┏━━

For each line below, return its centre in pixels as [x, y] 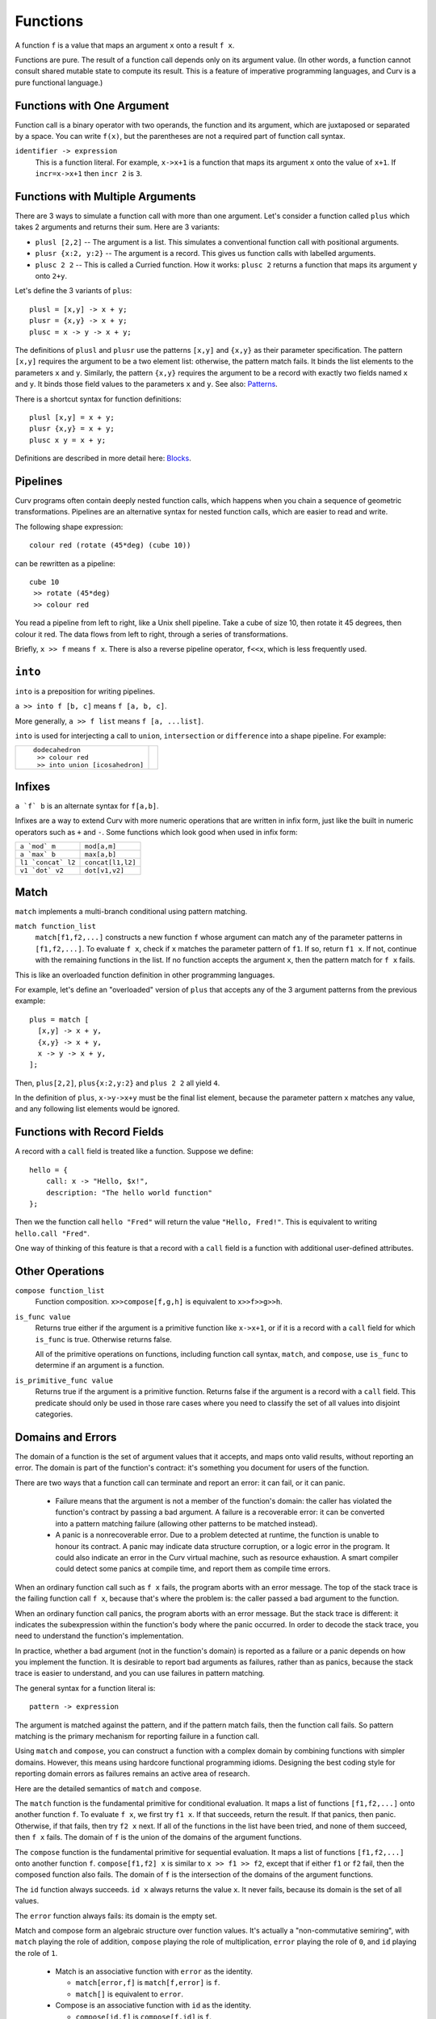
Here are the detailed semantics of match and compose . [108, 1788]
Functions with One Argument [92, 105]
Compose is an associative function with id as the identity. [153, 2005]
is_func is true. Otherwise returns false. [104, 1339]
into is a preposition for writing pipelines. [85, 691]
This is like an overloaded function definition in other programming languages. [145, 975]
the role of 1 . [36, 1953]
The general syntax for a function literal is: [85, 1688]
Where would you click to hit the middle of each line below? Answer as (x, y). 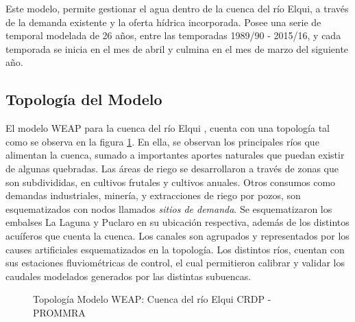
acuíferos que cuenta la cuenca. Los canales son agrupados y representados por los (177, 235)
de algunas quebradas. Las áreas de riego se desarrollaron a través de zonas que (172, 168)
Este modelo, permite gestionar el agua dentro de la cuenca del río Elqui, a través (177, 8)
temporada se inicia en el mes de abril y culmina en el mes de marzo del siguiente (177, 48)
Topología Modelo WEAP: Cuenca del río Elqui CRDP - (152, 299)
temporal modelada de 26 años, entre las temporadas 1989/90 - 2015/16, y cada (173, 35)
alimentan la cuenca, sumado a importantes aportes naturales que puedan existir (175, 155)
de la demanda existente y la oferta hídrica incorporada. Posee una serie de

┗━━
┏━━

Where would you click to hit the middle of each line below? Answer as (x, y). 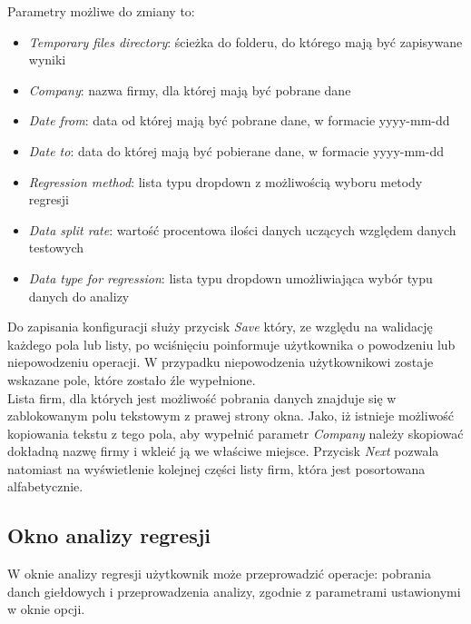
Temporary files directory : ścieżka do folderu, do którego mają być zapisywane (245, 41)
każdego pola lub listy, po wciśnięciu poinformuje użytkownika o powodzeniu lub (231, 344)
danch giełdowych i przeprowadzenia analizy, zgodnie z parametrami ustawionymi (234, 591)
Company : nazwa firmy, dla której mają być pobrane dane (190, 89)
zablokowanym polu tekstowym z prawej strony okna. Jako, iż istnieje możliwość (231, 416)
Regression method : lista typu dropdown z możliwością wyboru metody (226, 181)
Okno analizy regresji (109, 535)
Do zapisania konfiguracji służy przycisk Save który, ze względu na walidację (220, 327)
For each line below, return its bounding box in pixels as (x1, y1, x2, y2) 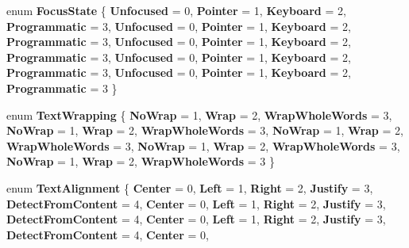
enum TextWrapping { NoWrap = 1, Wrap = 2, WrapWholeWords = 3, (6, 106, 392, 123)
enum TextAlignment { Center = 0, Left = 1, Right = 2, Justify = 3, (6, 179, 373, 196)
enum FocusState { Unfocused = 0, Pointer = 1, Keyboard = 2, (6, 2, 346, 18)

┗━━

(What is being asked)
For this task, return exactly the stretch of the listing above from the line with "Functions with One Argument [92, 105]" through the line with "temporada se inicia", inclusive and without pictures.

(Exercise result)
Functions with One Argument [92, 105]
Compose is an associative function with id as the identity. [153, 2005]
is_func is true. Otherwise returns false. [104, 1339]
into is a preposition for writing pipelines. [85, 691]
This is like an overloaded function definition in other programming languages. [145, 975]
the role of 1 . [36, 1953]
The general syntax for a function literal is: [85, 1688]
Where would you click to hit the middle of each line below? Answer as (x, y). 
acuíferos que cuenta la cuenca. Los canales son agrupados y representados por los (177, 235)
de algunas quebradas. Las áreas de riego se desarrollaron a través de zonas que (172, 168)
Este modelo, permite gestionar el agua dentro de la cuenca del río Elqui, a través (177, 8)
temporada se inicia en el mes de abril y culmina en el mes de marzo del siguiente (177, 48)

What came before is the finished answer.